The heart of a computer is a magnetic disk drive which typically includes a rotating magnetic disk, a slider that has read and write heads, a suspension arm above the rotating disk and an actuator arm that swings the suspension arm to place the read and/or write heads over selected circular tracks on the rotating disk. The suspension arm provides a force that biases the slider against the surface of the disk. When the disk rotates, air is swirled by the rotating disk adjacent an air bearing surface (ABS) of the slider causing the slider to ride on an air bearing a slight distance from the surface of the rotating disk. When the slider rides on the air bearing the write and read heads are employed for writing magnetic impressions to and reading magnetic signal fields from the rotating disk. The read and write heads are connected to processing circuitry that operates according to a computer program to implement the writing and reading functions.
An underlying goal in magnetic recording is to maximize the number of bits that can be written in a given area.
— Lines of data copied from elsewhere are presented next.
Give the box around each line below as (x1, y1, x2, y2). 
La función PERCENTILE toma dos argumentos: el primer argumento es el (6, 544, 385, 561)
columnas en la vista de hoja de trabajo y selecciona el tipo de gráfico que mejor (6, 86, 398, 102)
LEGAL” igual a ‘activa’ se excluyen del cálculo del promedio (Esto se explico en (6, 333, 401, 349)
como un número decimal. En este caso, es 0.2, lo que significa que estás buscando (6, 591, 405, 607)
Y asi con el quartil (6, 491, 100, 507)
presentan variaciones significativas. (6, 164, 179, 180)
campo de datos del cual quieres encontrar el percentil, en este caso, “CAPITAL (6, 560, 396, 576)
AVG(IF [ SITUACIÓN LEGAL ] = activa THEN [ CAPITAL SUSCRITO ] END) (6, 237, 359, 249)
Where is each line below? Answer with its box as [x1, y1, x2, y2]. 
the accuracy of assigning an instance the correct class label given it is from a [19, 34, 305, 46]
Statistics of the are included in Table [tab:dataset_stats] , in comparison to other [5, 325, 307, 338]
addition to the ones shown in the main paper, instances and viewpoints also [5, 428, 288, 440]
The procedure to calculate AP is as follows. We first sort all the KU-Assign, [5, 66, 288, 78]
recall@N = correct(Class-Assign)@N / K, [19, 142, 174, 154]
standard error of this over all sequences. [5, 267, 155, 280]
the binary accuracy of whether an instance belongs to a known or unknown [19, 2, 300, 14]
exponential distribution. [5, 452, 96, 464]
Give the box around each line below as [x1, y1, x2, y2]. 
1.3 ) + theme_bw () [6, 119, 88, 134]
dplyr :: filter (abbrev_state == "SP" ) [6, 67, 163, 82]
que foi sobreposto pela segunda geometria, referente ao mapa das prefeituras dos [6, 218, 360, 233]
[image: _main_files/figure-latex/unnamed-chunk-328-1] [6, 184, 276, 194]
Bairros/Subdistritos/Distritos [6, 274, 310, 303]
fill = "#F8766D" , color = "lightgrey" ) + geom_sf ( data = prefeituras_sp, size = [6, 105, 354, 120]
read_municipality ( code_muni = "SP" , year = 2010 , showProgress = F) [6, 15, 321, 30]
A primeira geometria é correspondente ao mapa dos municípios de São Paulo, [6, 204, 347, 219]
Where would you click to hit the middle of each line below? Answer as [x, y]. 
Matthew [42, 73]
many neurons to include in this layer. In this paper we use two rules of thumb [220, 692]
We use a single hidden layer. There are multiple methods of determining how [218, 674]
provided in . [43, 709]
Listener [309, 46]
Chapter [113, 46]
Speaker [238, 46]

With regard to write head design, this translates to generating the highest possible field magnitude together with the highest possible field gradient within a region. In traditional systems, bits are written in concentric tracks, and conventionally the magnetic pole width defines the track width. As these tracks become narrower, the pole width must decrease; unfortunately, this often results in a reduction of maximum field (because of the inability to scale the rest of the recording system accordingly). In shingled recording, this problem is addressed by writing tracks in an overlapping fashion, thereby removing the constraint between pole width and track width, as shown in FIG. 5. In FIG. 5, a head moves across the disk to write the tracks (1, 2, 3, 4). Each successive track writes over a portion of the previously written track (e.g., track 2 overwrites a portion of track 1, track 3 overwrites a portion of track 2, etc.). Thus, write heads designed for shingled recording can have a significantly wider pole than conventional heads. Also, the portion of the head that can affect the properties of the written track more than other portions is the corner 502.
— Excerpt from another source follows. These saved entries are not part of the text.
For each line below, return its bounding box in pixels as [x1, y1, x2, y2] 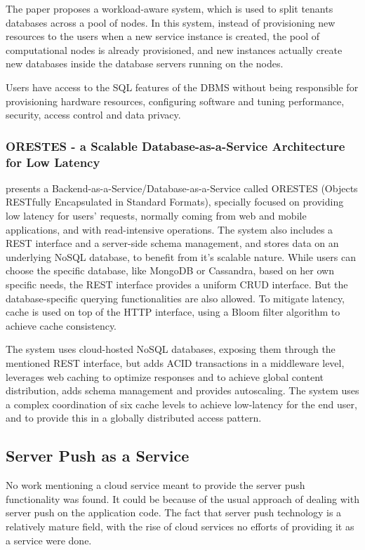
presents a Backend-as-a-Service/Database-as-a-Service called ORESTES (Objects [6, 180, 358, 195]
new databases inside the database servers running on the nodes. [6, 56, 284, 71]
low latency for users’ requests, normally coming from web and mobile [6, 208, 307, 223]
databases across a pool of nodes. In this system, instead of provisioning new [6, 15, 336, 29]
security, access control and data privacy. [6, 107, 181, 122]
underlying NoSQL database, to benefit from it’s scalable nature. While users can [6, 249, 356, 264]
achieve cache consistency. [6, 318, 117, 333]
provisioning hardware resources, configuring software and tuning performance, [6, 93, 345, 108]
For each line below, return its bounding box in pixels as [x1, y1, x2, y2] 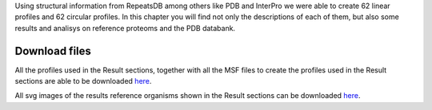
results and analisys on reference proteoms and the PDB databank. [14, 23, 236, 33]
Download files [14, 44, 92, 57]
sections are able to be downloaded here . [14, 77, 152, 86]
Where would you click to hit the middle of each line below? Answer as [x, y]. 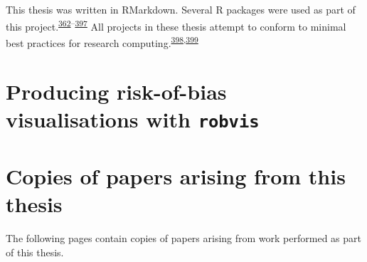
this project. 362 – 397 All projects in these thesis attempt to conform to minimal [176, 25]
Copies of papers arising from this [176, 175]
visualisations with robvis [133, 119]
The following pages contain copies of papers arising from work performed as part [183, 238]
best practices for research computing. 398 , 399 [102, 41]
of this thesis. [35, 252]
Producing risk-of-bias [116, 91]
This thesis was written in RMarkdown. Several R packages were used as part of [181, 9]
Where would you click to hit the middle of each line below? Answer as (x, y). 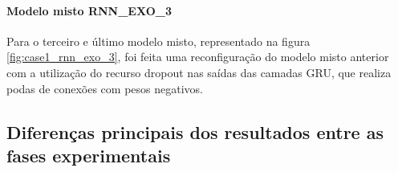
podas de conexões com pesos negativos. (105, 88)
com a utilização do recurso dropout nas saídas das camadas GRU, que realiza (199, 72)
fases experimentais (89, 155)
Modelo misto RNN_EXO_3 (89, 10)
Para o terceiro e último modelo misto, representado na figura (158, 41)
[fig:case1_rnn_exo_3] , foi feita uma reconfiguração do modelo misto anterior (198, 57)
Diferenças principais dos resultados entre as (195, 131)
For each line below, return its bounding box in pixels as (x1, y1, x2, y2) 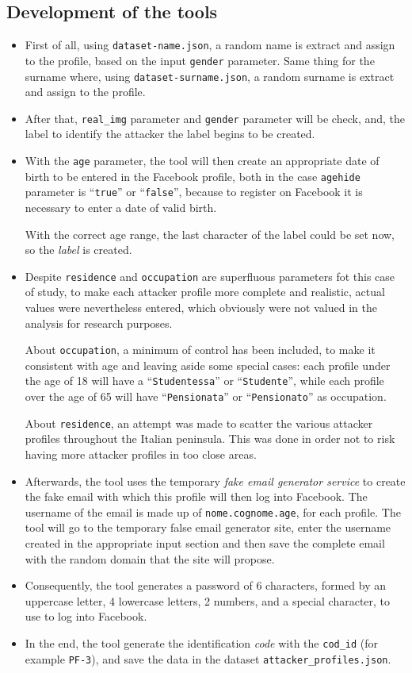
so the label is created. (25, 241, 132, 258)
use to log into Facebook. (25, 608, 147, 625)
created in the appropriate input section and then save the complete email (25, 535, 385, 552)
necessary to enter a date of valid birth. (25, 198, 217, 215)
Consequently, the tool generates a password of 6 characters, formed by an (25, 577, 386, 594)
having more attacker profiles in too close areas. (25, 446, 257, 463)
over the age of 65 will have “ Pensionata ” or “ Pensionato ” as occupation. (25, 388, 387, 405)
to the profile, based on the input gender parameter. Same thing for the (25, 52, 375, 68)
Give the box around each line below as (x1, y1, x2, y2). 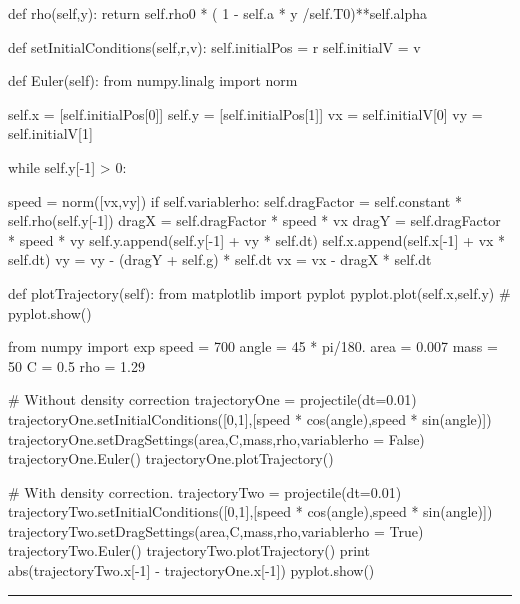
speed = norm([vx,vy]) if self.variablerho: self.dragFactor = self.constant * (8, 190, 462, 211)
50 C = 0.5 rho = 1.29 (8, 355, 145, 376)
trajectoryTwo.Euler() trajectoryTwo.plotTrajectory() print (8, 540, 370, 561)
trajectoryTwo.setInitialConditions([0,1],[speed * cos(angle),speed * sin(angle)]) (8, 501, 493, 522)
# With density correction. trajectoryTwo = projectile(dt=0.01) (8, 481, 402, 502)
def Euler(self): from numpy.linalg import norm (8, 70, 298, 91)
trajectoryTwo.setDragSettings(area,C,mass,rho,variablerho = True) (8, 520, 424, 541)
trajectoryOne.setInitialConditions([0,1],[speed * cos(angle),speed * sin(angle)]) (8, 408, 492, 429)
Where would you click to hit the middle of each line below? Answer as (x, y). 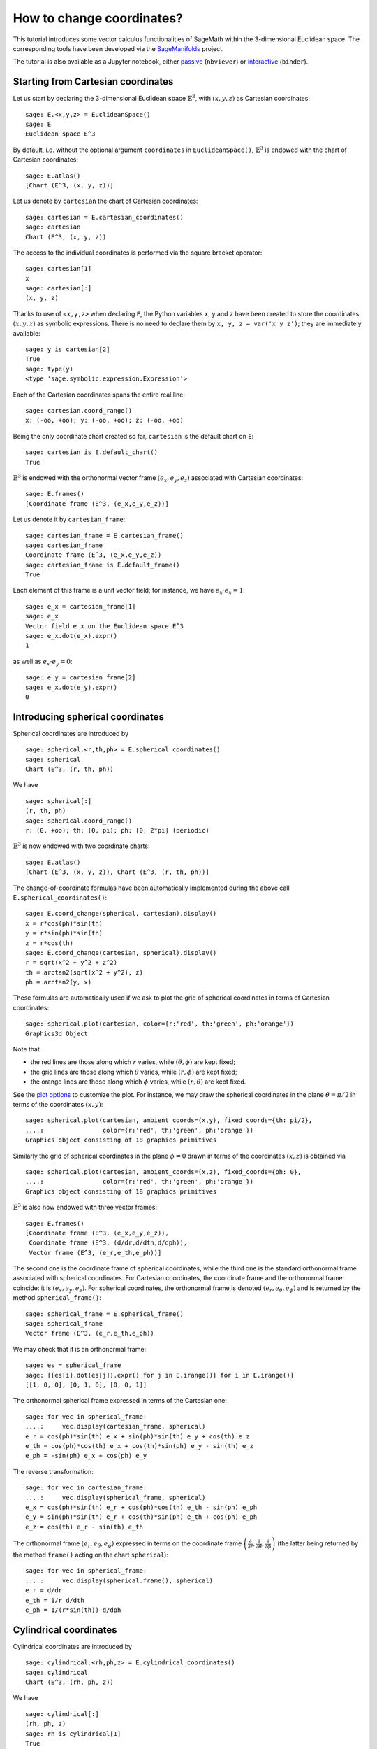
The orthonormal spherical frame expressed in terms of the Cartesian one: (120, 1401)
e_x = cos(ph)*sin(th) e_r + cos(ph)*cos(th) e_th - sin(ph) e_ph (141, 1507)
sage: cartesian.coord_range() (79, 410)
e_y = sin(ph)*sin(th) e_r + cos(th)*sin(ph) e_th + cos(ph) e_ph (141, 1517)
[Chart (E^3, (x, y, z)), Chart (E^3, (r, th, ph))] (117, 872)
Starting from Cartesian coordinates (93, 82)
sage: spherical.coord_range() (79, 821)
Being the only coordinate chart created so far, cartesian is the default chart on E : (133, 436)
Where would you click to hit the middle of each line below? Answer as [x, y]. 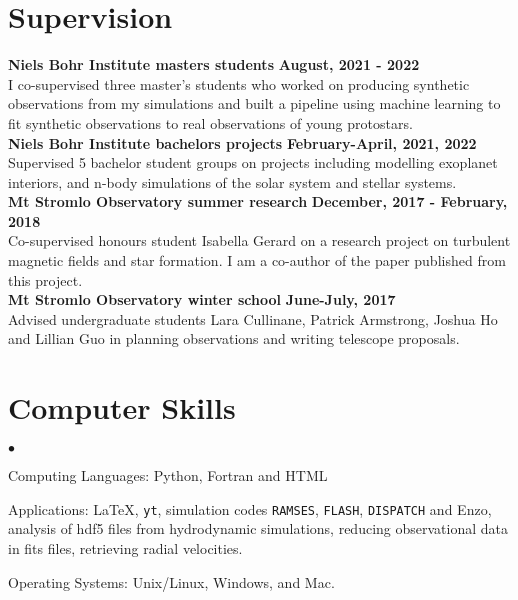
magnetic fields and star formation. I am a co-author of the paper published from [257, 260]
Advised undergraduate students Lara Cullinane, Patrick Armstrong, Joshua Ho [253, 318]
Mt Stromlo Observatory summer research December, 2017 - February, [258, 201]
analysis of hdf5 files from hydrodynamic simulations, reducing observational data [258, 528]
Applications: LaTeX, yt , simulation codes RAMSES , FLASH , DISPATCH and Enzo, [250, 508]
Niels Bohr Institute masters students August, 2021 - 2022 [214, 64]
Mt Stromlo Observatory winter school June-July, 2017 [202, 299]
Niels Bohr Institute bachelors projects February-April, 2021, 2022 [242, 142]
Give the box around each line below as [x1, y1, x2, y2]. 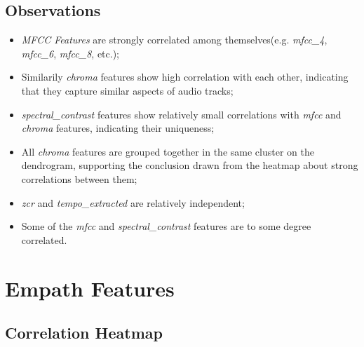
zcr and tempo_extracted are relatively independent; [21, 195, 245, 210]
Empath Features [5, 273, 175, 302]
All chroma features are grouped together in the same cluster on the [21, 144, 314, 158]
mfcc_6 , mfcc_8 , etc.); [21, 46, 119, 60]
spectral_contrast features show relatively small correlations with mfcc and [21, 107, 342, 121]
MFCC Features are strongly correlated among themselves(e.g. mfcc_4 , [21, 32, 328, 47]
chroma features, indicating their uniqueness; [21, 121, 215, 135]
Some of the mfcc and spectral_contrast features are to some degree [21, 219, 311, 233]

In fact, previous shingled write head designs have basically been just conventional write heads with wider poles, as shown in FIG. 6. In FIG. 6, an air bearing surface (ABS) view of a portion of a conventional shingled write head, a shield 602 is wrapped around the pole 604, with a nonmagnetic layer 606 disposed between the pole 604 and shield 602. Also, a gap 608 is disposed at the trailing edge of the pole 604. While this is functional, further improvements can be made. Conventional heads are designed to optimize the entire writing side of their magnetic footprint. At the same time, the field must fall off fast enough such that adjacent tracks on both sides are not overwritten. However, in shingled recording, most of what is initially written is erased by the following overlapping track. Due to this design constraint, only one corner of the original footprint ends up being relevant, as generally shown as portion 502 in FIG. 5. Thus, the symmetric design of previous shingled write heads needlessly constrains the field.
Therefore, a write head capable of shingled writing that alleviates some of the problems encountered with conventional shingled writers and better concentrates the writing of the pole would be beneficial.